Stroke is one of the most important features in oriental languages processing and recognition. The structure of a character in oriental languages can be characterized by orientation and the order of strokes. Therefore, extracting strokes from input images is one of the first and important steps for any structural character recognition system. There are several re-searches on stroke extraction, but all of them provide only one output. The output may contain incorrect strokes or miss some strokes when there are noises or blurred areas in the input images.
In this work, a two-phase stroke extraction method is proposed. In the first phase, the proposed method utilizes the information of the boundary, the direction of each boundary point to extract clear strokes. This phase is designed to be general enough to be applied in any oriental languages.

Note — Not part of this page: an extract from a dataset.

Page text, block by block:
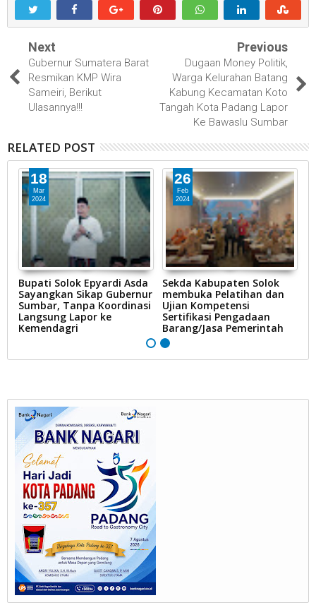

In the second phase, we propose a mechanism to add some knowledge on the structure of the character set to double check strokes extracted from the first phase and to extract some missing strokes due to blurring. These noisy strokes or missing strokes are quite ambiguous, however, it is nearly impossible to eliminate all noisy strokes and extract all missing strokes for all cases. With the help from top-down knowledge, we produce several alternatives which are most likely to be the correct results. Moreover, we also define a way to give score for each alternative. This will help much as we can use language model to find out the most correct result later.
Experiments are performed with Hangul video text images. These images are captured from video. Therefore, they are low-resolution and have so many noises as well as blurred areas. The experimental results show the advances of our proposed two-phase extraction method in the sense of producing several possible results for low quality images.